# refitting seitz window



## cheshiregordon (Sep 24, 2011)

well I've finally plucked up the courage to remove a 1300x600 seitz window from the van. I've removed all the sealing tape etc from it and am now preparing it for painting.
The new inner and outer seals should arrive in the post tomorrow.
Question for those who have done this before reference refitting the window. The written instructions I have says "permanently-plastic sealant bead 6-8mm should be applied all around in the corner of the frame to seal the exterior frame. No mention is made of the foam rubber sealing strip used between the exterior frame and the wall??

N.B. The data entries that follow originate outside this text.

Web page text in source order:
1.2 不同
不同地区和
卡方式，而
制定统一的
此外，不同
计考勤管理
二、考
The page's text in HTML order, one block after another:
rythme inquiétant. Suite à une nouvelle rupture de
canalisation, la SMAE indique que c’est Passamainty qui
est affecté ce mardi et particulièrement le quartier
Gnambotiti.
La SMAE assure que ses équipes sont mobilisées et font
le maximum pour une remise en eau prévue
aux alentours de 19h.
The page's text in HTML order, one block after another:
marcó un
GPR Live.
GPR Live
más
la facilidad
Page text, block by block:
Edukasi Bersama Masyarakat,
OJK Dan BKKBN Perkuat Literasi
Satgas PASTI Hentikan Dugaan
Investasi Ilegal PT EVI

My question is do I use both the sealing strip and sealant and if so in what order?? also which dark coloured sealant would be recommended??


----------



## Pudsey_Bear (Sep 25, 2008)

cheshiregordon said:


> well I've finally plucked up the courage to remove a 1300x600 seitz window from the van. I've removed all the sealing tape etc from it and am now preparing it for painting.
> The new inner and outer seals should arrive in the post tomorrow.
> Question for those who have done this before reference refitting the window. The written instructions I have says "permanently-plastic sealant bead 6-8mm should be applied all around in the corner of the frame to seal the exterior frame. No mention is made of the foam rubber sealing strip used between the exterior frame and the wall??
> 
> My question is do I use both the sealing strip and sealant and if so in what order?? also which dark coloured sealant would be recommended??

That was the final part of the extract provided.